1
votes

I have a java application that gather data from different sources and write the output into files under a specific directory.

And I have a flume agent configured to use spooldir source to read from that directory and write the output to Solr using MorphlineSolrSink.

The flume agent throws the following exception

java.lang.IllegalStateException: File has changed size since being read

Here is the configuration of the flume agent

agent02.sources = s1
agent02.sinks = solrSink
agent02.channels = ch1

agent02.channels.ch1.type = file
agent02.channels.ch1.checkpointDir=/home/flume/prod_solr_chkpoint/file-channel/checkpoint
agent02.channels.ch1.dataDirs= /home/flume/prod_solr_chkpoint/file-channel/data

agent02.sources.s1.type = spooldir
agent02.sources.s1.channels = ch1

agent02.sources.s1.spoolDir = /DataCollection/json_output/solr/
agent02.sources.s1.deserializer.maxLineLength = 100000

agent02.sinks.solrSink.type = org.apache.flume.sink.solr.morphline.MorphlineSolrSink
agent02.sinks.solrSink.channel = ch1
agent02.sinks.solrSink.batchSize = 10000
agent02.sinks.solrSink.batchDurationMillis = 10000
agent02.sinks.solrSink.morphlineFile = morphlines.conf 
agent02.sinks.solrSink.morphlineId = morphline

What I understand from the exception is that the flume agent start working on a file while the java application did not finish writing it.

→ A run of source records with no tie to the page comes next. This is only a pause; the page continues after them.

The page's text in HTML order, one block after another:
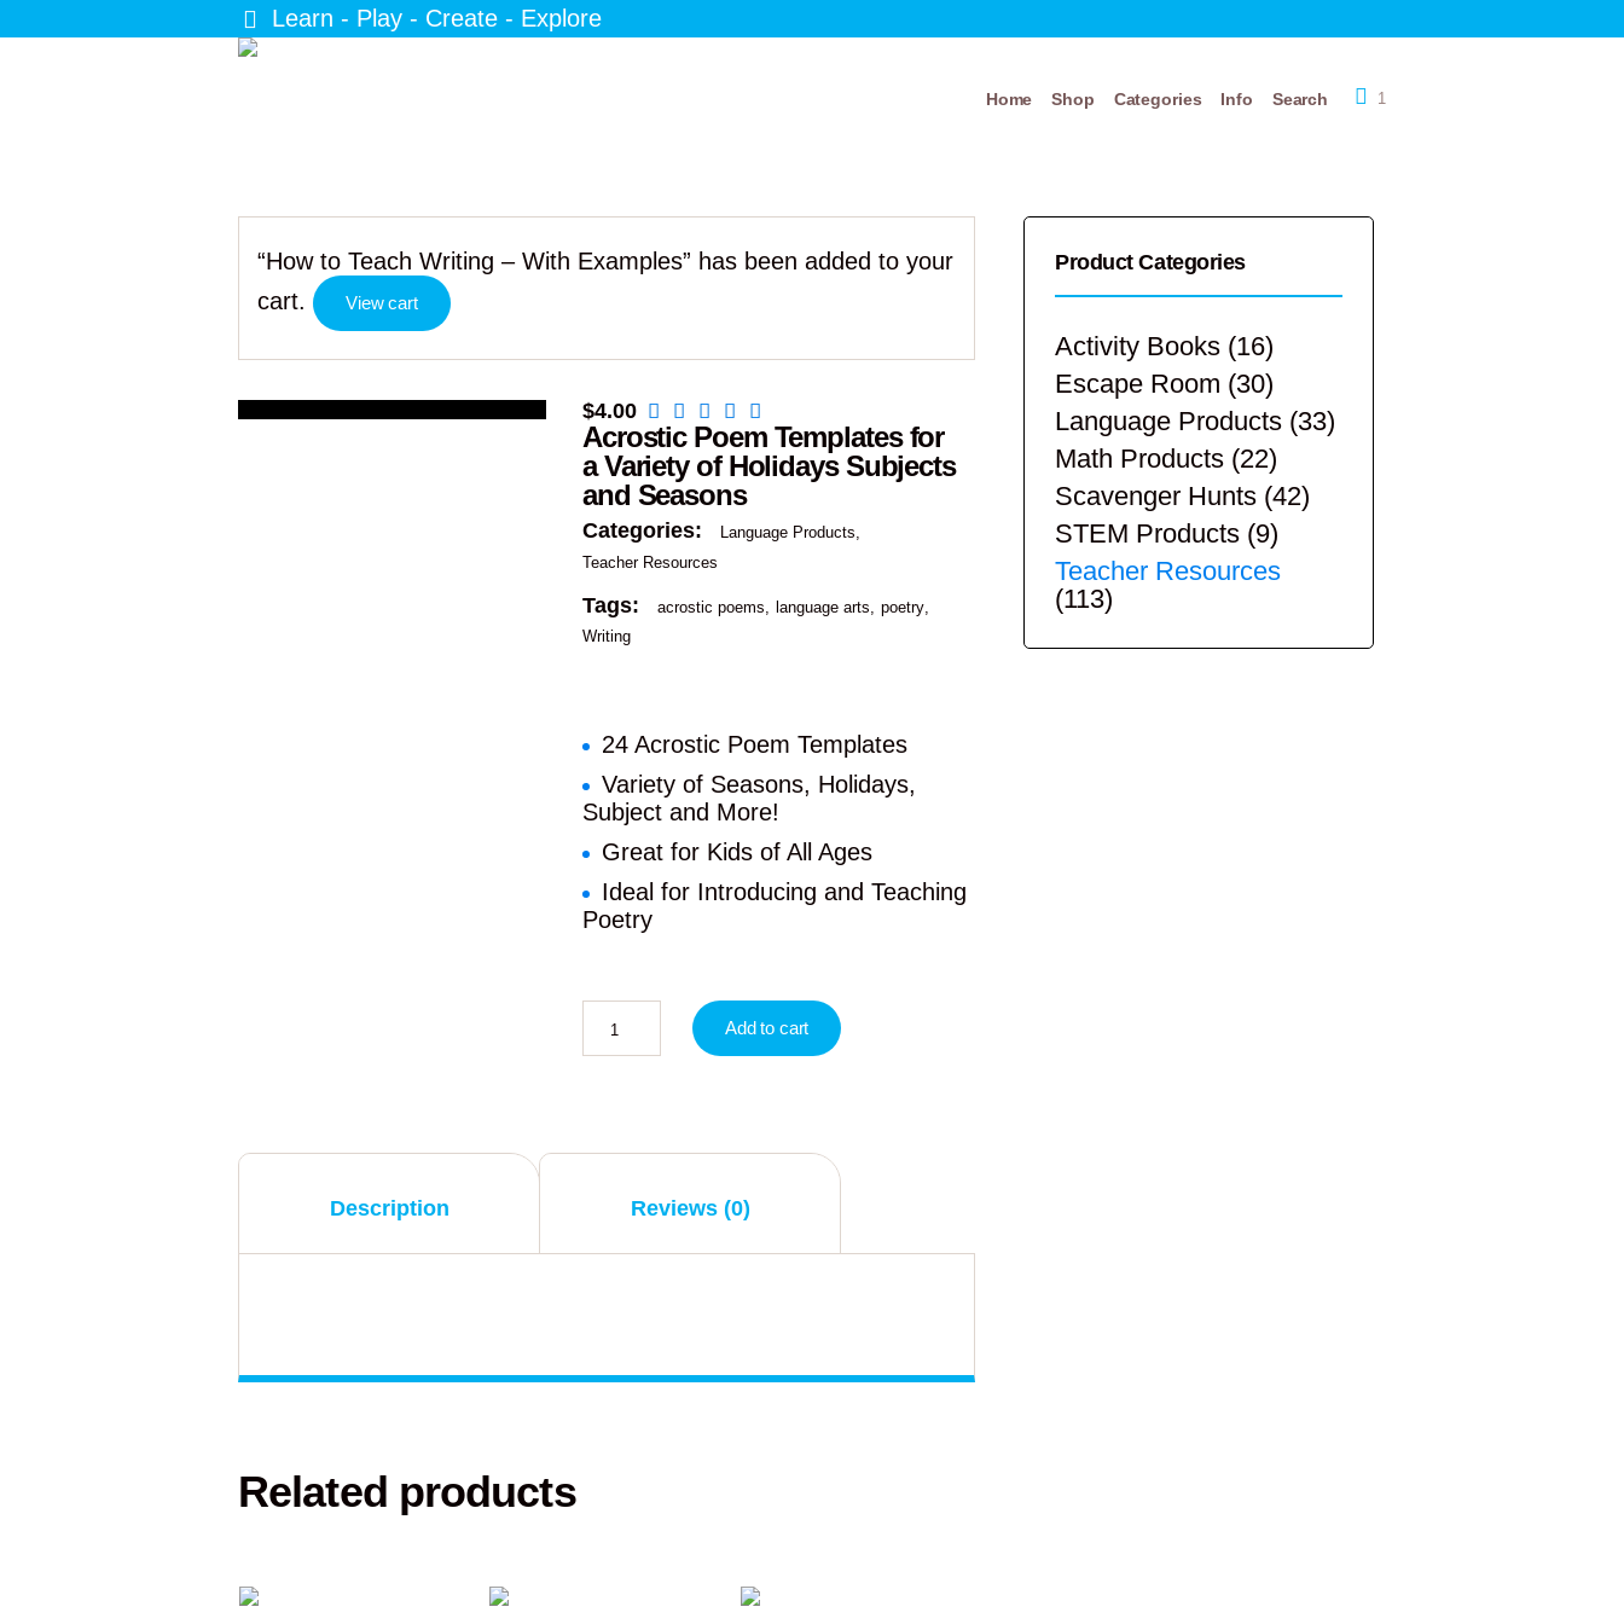
Learn - Play - Create - Explore
1
Home Shop Categories Info Search
“How to Teach Writing – With Examples” has been added to your
cart.
View cart
$4.00
Acrostic Poem Templates for
a Variety of Holidays Subjects
and Seasons
Categories:
Language Products
Teacher Resources
Tags: acrostic poems language arts
poetry
Writing
24 Acrostic Poem Templates
Variety of Seasons, Holidays,
Subject and More!
Great for Kids of All Ages
Ideal for Introducing and Teaching
Poetry
Add to cart
Description Reviews (0)
Related products
Product Categories
Activity Books (16)
Escape Room (30)
Language Products (33)
Math Products (22)
Scavenger Hunts (42)
STEM Products (9)
Teacher Resources
(113)

How can I fix this problem ?

Edit

I have no idea this information is valuable or not. These configurations were working before without any problem. We faced a hard desk failure in the machine we run flume from. After recovering from that failure flume throws this exception.

2
I'm not really sure, but guess flume only works with completed files, which means you should write to that file in a different folder, and then move it atomically to the folder where your agent is reading. - KBorja

2 Answers

2
votes

As stated in the documentation regarding the Spooling Directory Source:

In exchange for this reliability, only immutable, uniquely-named files must be dropped into the spooling directory. Flume tries to detect these problem conditions and will fail loudly if they are violated:

  • If a file is written to after being placed into the spooling directory, Flume will print an error to its log file and stop processing.
  • If a file name is reused at a later time, Flume will print an error to its log file and stop processing.

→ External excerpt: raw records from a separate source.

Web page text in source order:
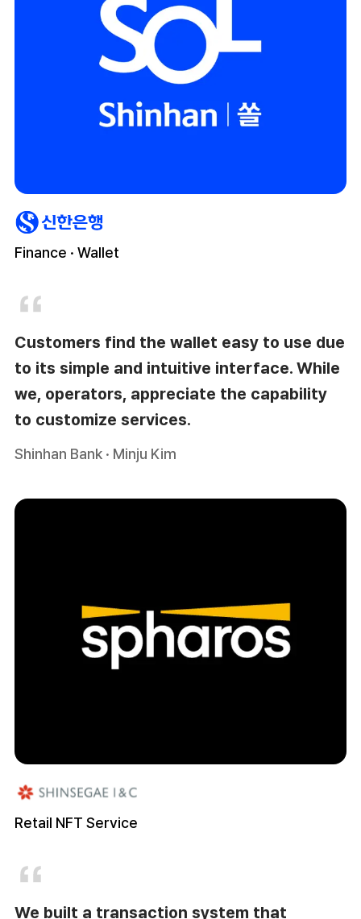
Finance · Wallet
Customers find the wallet easy to use due
to its simple and intuitive interface. While
we, operators, appreciate the capability
to customize services.
Shinhan Bank · Minju Kim
Retail NFT Service
We built a transaction system that
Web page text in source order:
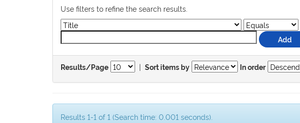
Use filters to refine the search results.
Results/Page | Sort items by In order
Results 1-1 of 1 (Search time: 0.001 seconds).
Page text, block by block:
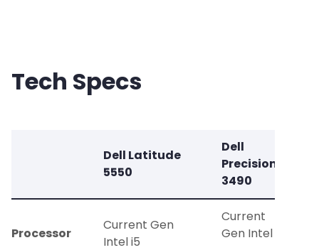
Tech Specs
Dell Latitude
5550
Dell
Precision
3490
Processor
Current Gen
Intel i5
Current
Gen Intel i7
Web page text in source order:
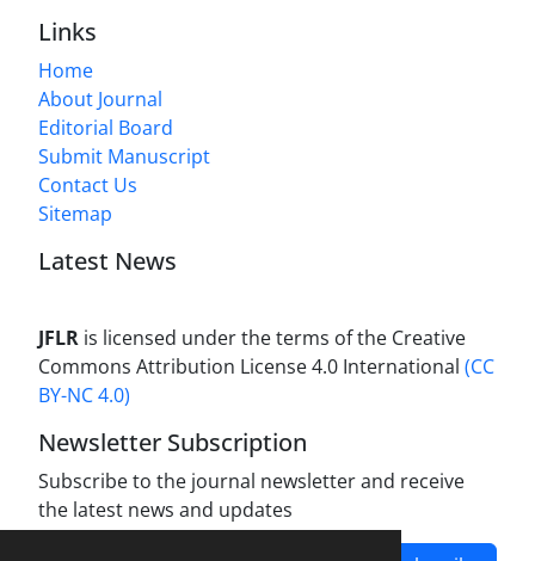
Links
Home
About Journal
Editorial Board
Submit Manuscript
Contact Us
Sitemap
Latest News
JFLR is licensed under the terms of the Creative
Commons Attribution License 4.0 International (CC
BY-NC 4.0)
Newsletter Subscription
Subscribe to the journal newsletter and receive
the latest news and updates
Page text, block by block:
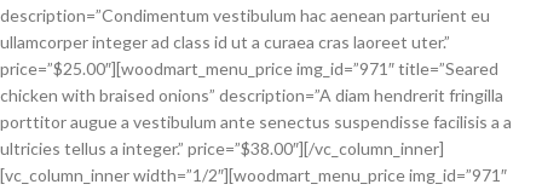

I'll suggest your Java application dumps buckets of data into temporal files; name them by adding the timestamp of creation. Once the bucket is full (i.e. a certain size is reached), then move the file to the spooling directory.

1
votes

write the source file to another directory, then move (mv command) the files to spool source directory. it should work. dont use copy command.